An important thing to keep in mind when working with kernels is that, as a rule of thumb, they should never modify data outside of the cell they're called for. I.e., the example above should only write to vel(i,j,k), but never to vel(i+1,j,k). The reason is that the kernel function can be invoked multiple in parallel times, and out of order, depending on your compiler settings. Thus, similar to a GPU shader, they should only perform gather operations, but no data scatter. Otherwise, undeterministic results or crashes will be the consequence. To summarize, all kernels should only write to (i,j,k) and no other cells.
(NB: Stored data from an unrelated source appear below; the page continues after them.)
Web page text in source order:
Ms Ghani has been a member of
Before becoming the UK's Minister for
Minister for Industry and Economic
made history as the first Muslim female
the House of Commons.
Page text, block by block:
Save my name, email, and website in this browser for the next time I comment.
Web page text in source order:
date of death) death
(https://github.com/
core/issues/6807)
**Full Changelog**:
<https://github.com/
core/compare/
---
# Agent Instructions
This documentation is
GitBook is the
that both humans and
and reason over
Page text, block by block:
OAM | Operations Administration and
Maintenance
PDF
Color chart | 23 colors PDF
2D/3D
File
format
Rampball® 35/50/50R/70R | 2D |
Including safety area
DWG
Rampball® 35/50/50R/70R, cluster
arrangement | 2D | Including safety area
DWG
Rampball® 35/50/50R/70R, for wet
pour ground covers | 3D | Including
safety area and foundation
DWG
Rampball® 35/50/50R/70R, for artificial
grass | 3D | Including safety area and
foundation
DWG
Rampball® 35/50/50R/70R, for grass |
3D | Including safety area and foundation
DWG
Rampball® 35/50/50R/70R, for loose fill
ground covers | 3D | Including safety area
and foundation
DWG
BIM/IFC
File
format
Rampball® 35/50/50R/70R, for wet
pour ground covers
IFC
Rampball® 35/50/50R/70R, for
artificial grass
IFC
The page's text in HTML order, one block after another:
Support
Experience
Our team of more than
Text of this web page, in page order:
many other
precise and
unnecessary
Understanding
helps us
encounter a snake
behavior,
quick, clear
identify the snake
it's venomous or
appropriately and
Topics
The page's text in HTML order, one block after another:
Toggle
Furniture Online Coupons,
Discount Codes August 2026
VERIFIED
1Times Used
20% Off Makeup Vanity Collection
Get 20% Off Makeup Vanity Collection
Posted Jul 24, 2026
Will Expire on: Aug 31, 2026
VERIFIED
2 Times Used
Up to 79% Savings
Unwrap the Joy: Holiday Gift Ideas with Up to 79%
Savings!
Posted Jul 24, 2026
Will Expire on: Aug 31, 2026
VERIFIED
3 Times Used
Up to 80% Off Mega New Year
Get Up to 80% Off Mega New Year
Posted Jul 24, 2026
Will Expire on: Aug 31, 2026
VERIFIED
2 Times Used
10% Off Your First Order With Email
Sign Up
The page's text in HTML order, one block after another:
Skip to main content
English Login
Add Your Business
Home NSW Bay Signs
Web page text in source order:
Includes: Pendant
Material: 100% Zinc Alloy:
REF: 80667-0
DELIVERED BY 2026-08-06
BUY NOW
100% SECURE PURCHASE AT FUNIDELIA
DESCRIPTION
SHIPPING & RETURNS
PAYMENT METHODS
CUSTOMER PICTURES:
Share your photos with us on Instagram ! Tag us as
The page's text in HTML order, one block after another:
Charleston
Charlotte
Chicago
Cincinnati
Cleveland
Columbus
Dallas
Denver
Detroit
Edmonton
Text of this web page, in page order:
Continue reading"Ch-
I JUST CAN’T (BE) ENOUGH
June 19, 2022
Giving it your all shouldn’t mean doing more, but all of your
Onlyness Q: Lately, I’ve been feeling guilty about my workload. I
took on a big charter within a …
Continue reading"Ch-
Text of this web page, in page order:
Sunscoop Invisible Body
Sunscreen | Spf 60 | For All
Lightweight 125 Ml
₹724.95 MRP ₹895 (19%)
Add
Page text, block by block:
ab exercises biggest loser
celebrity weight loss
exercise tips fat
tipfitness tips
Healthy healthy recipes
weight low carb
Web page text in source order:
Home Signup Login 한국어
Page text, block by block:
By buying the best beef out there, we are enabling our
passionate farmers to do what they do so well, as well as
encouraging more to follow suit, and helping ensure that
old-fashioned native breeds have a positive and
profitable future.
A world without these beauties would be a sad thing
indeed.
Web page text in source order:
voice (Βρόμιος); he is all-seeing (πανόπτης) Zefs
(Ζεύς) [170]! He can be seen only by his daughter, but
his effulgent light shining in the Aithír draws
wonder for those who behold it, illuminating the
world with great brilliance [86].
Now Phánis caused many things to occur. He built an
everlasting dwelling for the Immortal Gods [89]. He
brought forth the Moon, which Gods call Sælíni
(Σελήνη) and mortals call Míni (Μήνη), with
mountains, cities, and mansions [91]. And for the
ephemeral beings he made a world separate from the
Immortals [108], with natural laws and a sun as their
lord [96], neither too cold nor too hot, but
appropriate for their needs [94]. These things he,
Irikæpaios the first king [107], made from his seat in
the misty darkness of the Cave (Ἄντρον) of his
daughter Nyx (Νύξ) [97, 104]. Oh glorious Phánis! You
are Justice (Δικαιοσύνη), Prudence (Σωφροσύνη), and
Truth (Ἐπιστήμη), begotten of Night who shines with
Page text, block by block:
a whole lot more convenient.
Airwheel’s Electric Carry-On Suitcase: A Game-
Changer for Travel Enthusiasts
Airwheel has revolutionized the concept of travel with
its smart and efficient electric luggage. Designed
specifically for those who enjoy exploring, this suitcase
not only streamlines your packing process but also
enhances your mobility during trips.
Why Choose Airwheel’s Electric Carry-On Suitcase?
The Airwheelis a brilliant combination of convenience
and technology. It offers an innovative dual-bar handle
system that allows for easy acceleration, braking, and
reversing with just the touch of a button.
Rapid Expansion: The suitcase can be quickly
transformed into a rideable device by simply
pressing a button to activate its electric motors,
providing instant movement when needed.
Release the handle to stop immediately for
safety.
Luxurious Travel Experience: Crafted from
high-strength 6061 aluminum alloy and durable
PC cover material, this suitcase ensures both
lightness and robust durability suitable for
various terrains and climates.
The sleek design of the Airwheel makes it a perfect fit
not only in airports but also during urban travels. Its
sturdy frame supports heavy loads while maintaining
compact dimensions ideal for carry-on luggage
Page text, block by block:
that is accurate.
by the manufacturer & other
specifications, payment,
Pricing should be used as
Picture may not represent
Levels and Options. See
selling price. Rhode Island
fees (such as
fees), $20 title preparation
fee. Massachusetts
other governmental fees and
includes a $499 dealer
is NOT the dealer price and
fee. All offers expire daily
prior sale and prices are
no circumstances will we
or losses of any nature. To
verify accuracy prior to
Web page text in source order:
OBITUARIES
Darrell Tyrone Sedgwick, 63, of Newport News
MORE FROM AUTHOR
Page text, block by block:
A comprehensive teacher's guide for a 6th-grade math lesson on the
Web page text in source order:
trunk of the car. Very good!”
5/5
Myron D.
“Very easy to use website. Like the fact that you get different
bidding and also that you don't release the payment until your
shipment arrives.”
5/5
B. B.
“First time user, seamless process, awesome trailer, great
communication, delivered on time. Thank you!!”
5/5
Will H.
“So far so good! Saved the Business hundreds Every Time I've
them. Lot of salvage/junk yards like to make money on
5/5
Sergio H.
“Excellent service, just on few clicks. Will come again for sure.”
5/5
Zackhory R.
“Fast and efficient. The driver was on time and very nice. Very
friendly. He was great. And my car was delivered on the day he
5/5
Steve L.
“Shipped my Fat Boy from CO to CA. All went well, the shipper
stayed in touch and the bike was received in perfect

In addition, we'd also recommend not to read and write to the same grid (when reading from cells other than ijk). Again, due to parallelization, the order of the kernel executions is not guaranteed, so reading from a grid while modifying it will give randomized results (some cells hainvg old, some having new data values). As a rule of thumb, read from grid A, write to grid B.

Grid & Pdata Operations

Another useful thing to know are standard operations with grids. You can actually typically do a good amount of work with grids directly, without having to write C++ code. E.g., there are existing plugins with corresponding kernel functions for adding or multiplying values in grids. Below you can find the standard operations, where T stands for the data type of the grid:

Grid copyFrom(Grid a)
void add(T a)
void sub(T a)
void addScaled(Grid b, T factor)
void mult(T b)

The copyFrom operation is potentially the most important one. Note that assignments in Python with "=" won't copy any content, neither create new grids. Thus, copyFrom is crucial for transferring data between existing grids.

In addition, the following helpers can come in handy to set grids to constant values, or gather statistics about their content:

setConst(T s)
addConst(T s)
multConst(T s)
clamp(Real min, Real max)
Real getMaxAbsValue()
Real getMaxValue()
Real getMinValue()

Note that the same functions exist for Pdata field of particle systems. Lastly, you can use the functions printGrid and printPdata to print the content of grids and Pdata fields (or parts of it).